EXERCISE: Show every line below where "nome" appears.

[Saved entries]
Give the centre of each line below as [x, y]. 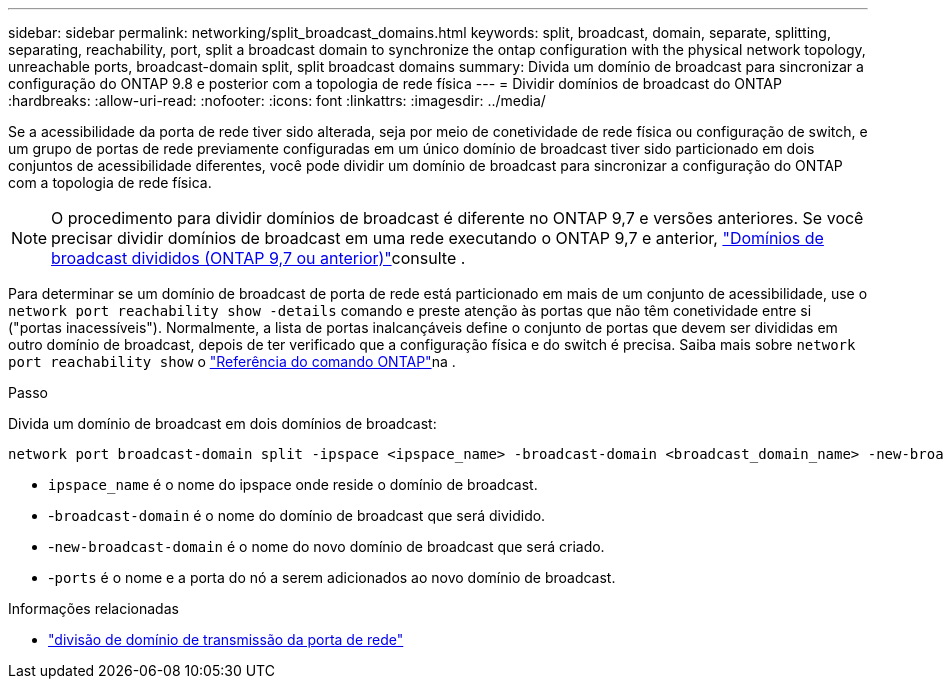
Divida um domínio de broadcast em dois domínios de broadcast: [222, 423]
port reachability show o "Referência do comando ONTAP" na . [232, 361]
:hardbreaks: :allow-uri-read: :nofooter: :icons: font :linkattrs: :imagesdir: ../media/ [277, 100]
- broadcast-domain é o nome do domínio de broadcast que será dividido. [297, 515]
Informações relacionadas [93, 608]
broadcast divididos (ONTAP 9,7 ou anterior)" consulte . [258, 258]
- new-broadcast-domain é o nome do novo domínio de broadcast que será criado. [326, 546]
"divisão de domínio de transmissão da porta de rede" [226, 639]

TASK RESULT:
- broadcast-domain é o nome do domínio de broadcast que será dividido. [297, 515]
- new-broadcast-domain é o nome do novo domínio de broadcast que será criado. [326, 546]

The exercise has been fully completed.